TASK REQUIREMENTS | In your copy, the records appear word for word and the pictures do not appear at all.

INFORMATION GIVEN |
###
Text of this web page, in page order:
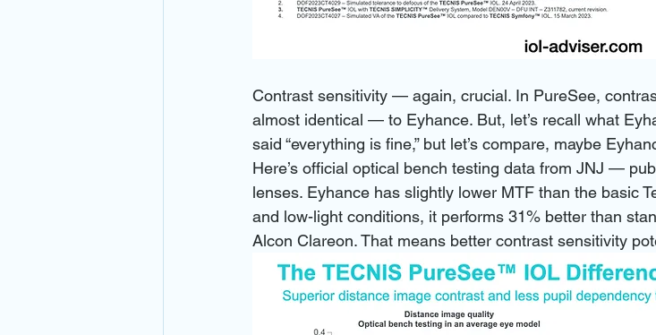
Contrast sensitivity — again, crucial. In PureSee,
almost identical — to Eyhance. But, let’s recall what
said “everything is fine,” but let’s compare, maybe
Here’s official optical bench testing data from JNJ —
lenses. Eyhance has slightly lower MTF than the basic
and low-light conditions, it performs 31% better than
Alcon Clareon. That means better contrast sensitivity
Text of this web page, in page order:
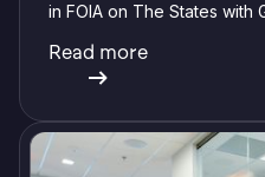
in FOIA on The States with
Read more
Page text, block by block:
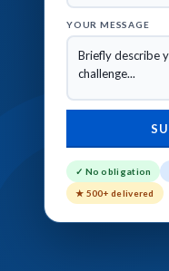
YOUR MESSAGE
✓ No obligation
★ 500+ delivered
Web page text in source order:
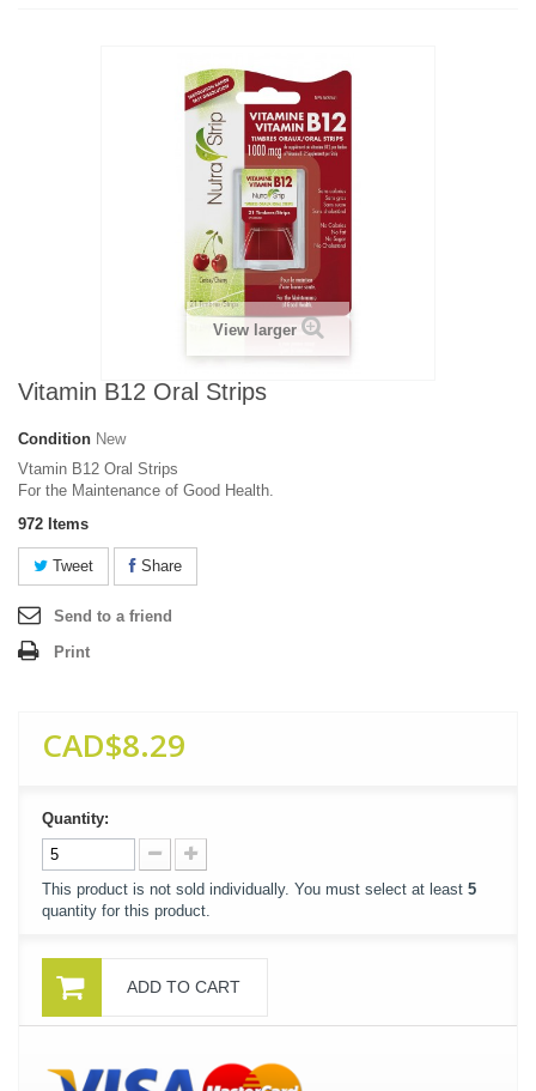
View larger
Vitamin B12 Oral Strips
Condition New
Vtamin B12 Oral Strips
For the Maintenance of Good Health.
972 Items
Tweet Share
Send to a friend
Print
CAD$8.29
Quantity:
This product is not sold individually. You must select at least 5
quantity for this product.
ADD TO CART
###
ANSWER TO THE PROBLEM |
Text of this web page, in page order:
Contrast sensitivity — again, crucial. In PureSee,
almost identical — to Eyhance. But, let’s recall what
said “everything is fine,” but let’s compare, maybe
Here’s official optical bench testing data from JNJ —
lenses. Eyhance has slightly lower MTF than the basic
and low-light conditions, it performs 31% better than
Alcon Clareon. That means better contrast sensitivity
Text of this web page, in page order:
in FOIA on The States with
Read more
Page text, block by block:
YOUR MESSAGE
✓ No obligation
★ 500+ delivered
Web page text in source order:
View larger
Vitamin B12 Oral Strips
Condition New
Vtamin B12 Oral Strips
For the Maintenance of Good Health.
972 Items
Tweet Share
Send to a friend
Print
CAD$8.29
Quantity:
This product is not sold individually. You must select at least 5
quantity for this product.
ADD TO CART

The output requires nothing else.